Extracted information -
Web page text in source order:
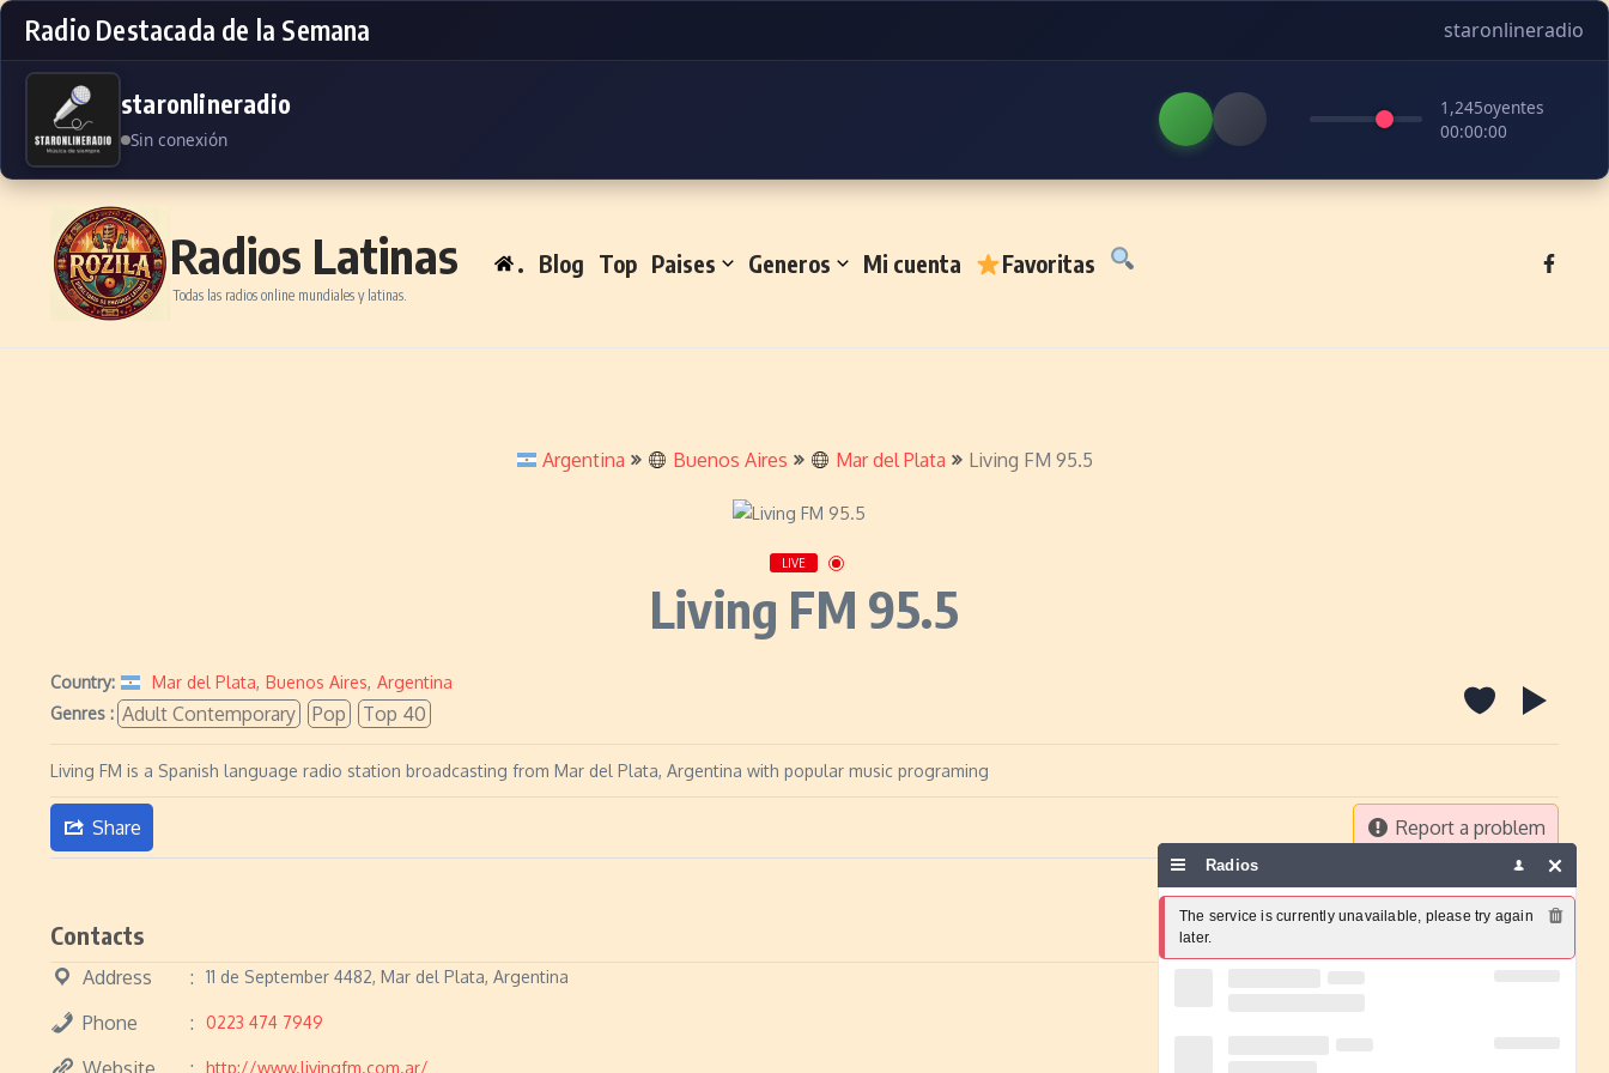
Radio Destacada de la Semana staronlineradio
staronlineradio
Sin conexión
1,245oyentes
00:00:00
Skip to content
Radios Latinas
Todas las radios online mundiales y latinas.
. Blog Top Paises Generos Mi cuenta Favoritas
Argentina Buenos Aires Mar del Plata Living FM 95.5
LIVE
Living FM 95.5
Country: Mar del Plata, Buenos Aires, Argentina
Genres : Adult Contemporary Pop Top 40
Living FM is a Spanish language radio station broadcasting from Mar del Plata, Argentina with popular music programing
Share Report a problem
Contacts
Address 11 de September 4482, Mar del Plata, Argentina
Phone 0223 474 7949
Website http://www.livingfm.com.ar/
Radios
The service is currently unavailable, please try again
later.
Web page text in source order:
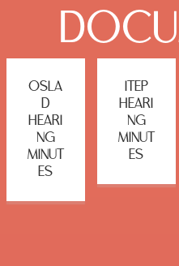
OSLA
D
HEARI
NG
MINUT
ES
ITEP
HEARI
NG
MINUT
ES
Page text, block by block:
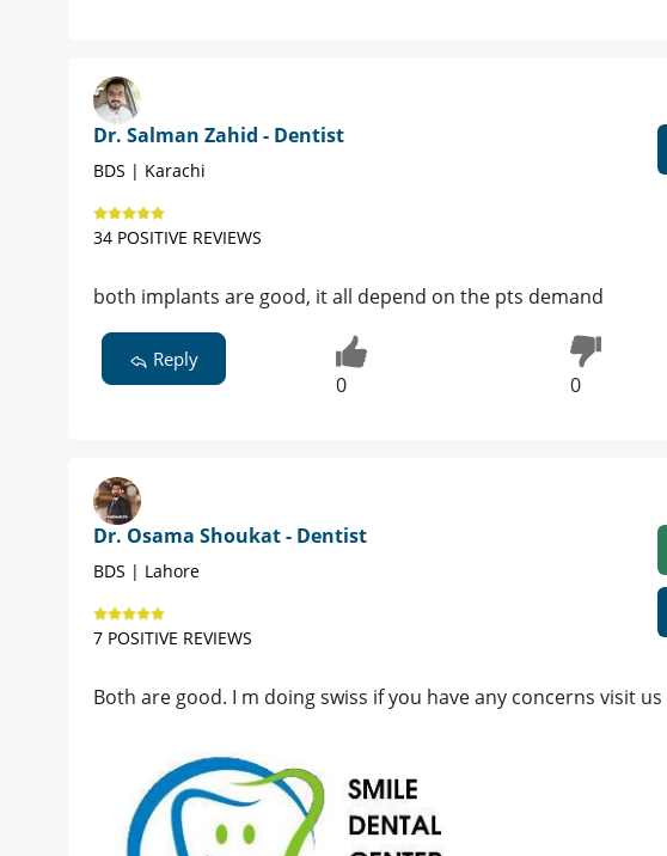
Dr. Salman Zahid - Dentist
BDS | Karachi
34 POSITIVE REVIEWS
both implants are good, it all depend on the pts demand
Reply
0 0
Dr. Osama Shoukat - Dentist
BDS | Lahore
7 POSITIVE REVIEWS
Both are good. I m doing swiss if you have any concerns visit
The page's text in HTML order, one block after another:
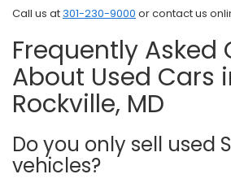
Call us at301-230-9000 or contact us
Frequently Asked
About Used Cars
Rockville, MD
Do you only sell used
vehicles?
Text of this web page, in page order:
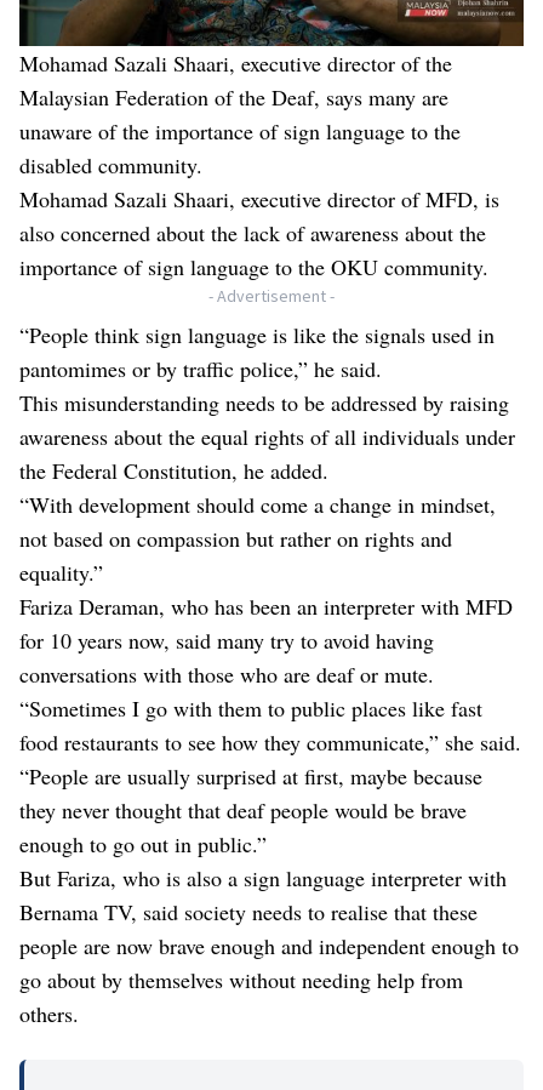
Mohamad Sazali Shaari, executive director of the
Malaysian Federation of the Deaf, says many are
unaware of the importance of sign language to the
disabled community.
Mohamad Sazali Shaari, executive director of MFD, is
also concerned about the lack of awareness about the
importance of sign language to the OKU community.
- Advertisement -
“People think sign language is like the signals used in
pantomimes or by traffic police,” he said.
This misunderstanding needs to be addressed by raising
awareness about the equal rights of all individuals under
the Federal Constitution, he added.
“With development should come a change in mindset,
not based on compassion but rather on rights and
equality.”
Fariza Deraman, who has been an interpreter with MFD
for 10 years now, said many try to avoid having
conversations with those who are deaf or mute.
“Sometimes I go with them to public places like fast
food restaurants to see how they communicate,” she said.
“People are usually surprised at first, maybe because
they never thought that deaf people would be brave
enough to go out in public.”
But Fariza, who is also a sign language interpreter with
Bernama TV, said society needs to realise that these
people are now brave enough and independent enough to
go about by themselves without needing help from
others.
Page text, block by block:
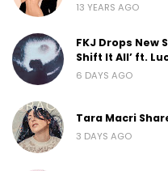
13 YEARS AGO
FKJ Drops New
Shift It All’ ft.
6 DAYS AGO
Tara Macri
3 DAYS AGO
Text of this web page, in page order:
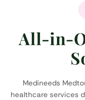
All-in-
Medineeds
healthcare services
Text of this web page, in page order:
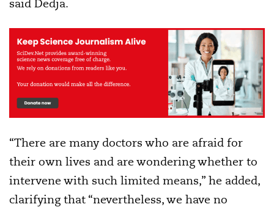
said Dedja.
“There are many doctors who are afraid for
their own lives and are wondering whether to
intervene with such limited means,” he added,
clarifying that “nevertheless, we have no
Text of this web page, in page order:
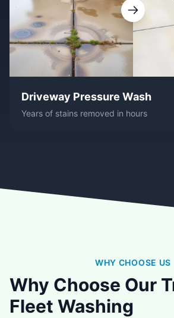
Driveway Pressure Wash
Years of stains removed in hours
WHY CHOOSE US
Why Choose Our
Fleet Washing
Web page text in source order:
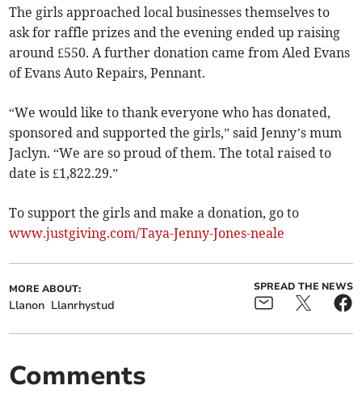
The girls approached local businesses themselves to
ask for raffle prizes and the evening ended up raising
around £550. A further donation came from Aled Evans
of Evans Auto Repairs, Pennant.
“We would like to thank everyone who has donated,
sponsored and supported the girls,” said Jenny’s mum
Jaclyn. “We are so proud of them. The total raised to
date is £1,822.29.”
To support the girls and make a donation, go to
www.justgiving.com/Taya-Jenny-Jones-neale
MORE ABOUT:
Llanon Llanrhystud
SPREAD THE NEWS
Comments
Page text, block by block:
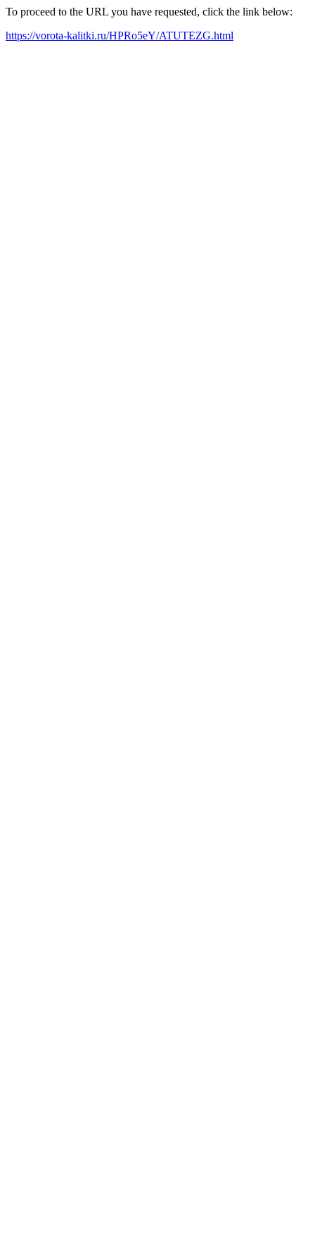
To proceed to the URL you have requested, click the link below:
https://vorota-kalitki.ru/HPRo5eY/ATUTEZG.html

Work instructions - Of all the entries above, retype exactly the lines from the line with "for 10 years" to the line with "first, maybe because", both included, and no others.

Response to this task -
for 10 years now, said many try to avoid having
conversations with those who are deaf or mute.
“Sometimes I go with them to public places like fast
food restaurants to see how they communicate,” she said.
“People are usually surprised at first, maybe because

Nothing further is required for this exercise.